X_test = test[features]
y_test = test[label]

In [315]:
X_train.shape

(23721, 310)

In [316]:
del train
#del test

gc.collect()

0

In [317]:
print("X_train shape:", X_train.shape)

X_train shape: (23721, 310)


## Entrenamiento

In [324]:
def lgb_objective(trial):

    # Parámetros para LightGBM
    lgb_params = {
        'objective': 'regression',
        'metric': 'mse', # Cambiado a Mean Squared Error
        'verbosity': -1,
        'linear_tree': True,
        'seed': SEED,
        # 'num_class': len(y_train.unique()), # Eliminar, esto es para clasificación
        'lambda_l1': trial.suggest_float('lambda_l1', 1e-8, 10.0, log=True),
        'lambda_l2': trial.suggest_float('lambda_l2', 1e-8, 10.0, log=True),
        'num_leaves': trial.suggest_int('num_leaves', 10, 150),
        'feature_fraction': trial.suggest_float('feature_fraction', 0.4, 1.0),
        'learning_rate': trial.suggest_float('learning_rate', 0.01, 0.1),
        'bagging_fraction': trial.suggest_float('bagging_fraction', 0.5, 1.0),
        'bagging_freq': trial.suggest_int('bagging_freq', 1, 7),
        'min_child_samples': trial.suggest_int('min_child_samples', 0, 200),
        'max_bin': trial.suggest_int('max_bin', 64, 1024),
        'min_sum_hessian_in_leaf': trial.suggest_float('min_sum_hessian_in_leaf', 1e-3, 10.0, log=True)
    }
        
    # Voy a generar estimaciones de los 5 modelos del CV sobre los datos test y los acumulo en la matriz scores_ensemble
    # Para regresión, scores_ensemble será un array 1D
    scores_ensemble = np.zeros(len(y_test),dtype=np.float32)

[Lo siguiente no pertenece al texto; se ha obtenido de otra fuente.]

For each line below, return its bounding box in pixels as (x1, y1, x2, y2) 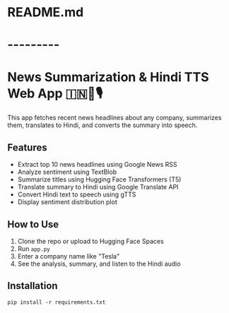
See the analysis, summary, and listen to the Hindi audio (17, 259, 182, 268)
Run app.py (17, 244, 51, 253)
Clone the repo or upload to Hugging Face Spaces (17, 237, 164, 245)
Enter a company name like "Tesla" (17, 252, 120, 260)
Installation (7, 280, 58, 292)
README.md (7, 4, 84, 20)
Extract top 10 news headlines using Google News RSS (17, 160, 178, 169)
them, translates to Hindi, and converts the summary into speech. (7, 121, 198, 129)
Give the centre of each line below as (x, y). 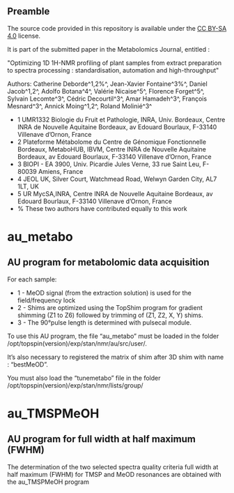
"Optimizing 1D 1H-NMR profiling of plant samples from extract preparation (114, 63)
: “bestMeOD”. (28, 364)
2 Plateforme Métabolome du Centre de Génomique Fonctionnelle (112, 142)
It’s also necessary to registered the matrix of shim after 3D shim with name (116, 357)
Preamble (29, 12)
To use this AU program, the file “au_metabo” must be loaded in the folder (113, 336)
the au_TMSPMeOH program (48, 482)
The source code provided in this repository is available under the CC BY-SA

    # Score del 5 fold CV inicializado en 0
    score_folds = 0

    # Numero de splits del CV
    n_splits = 5

    # Objeto para hacer el split de CV (usar KFold para regresión, ya que StratifiedKFold es para clasificación)
    kf = KFold(n_splits=n_splits, shuffle=True, random_state=SEED) # Added shuffle and random_state for reproducibility
    best_iterations = []  # ⬅️ para acumular las best_iteration de cada fold

    for i, (if_index, oof_index) in enumerate(kf.split(X_train, y_train)): # Usar kf.split

        # Dataset in fold (donde entreno)
        lgb_if_dataset = lgb.Dataset(data=X_train.iloc[if_index],
                                     label=y_train.iloc[if_index],
                                     free_raw_data=True, categorical_feature=char_feats) #cambie free raw data a true

        # Dataset Out of fold (donde mido la performance del CV)
        lgb_oof_dataset = lgb.Dataset(data=X_train.iloc[oof_index],
                                      label=y_train.iloc[oof_index],
                                      free_raw_data=True, categorical_feature=char_feats) #cambie free raw data a true

        # Entreno el modelo
        lgb_model = lgb.train(lgb_params,
                              lgb_if_dataset,
                              valid_sets=lgb_oof_dataset,
                              num_boost_round=10000,
                              callbacks=[lgb.early_stopping(200, verbose=False)],
                              # feval = mean_squared_error(y_test, preds, squared=False) # Eliminar o definir correctamente para custom metric
                             )

        # Acumulo las predicciones continuas para el conjunto de test
        scores_ensemble = scores_ensemble + lgb_model.predict(X_test)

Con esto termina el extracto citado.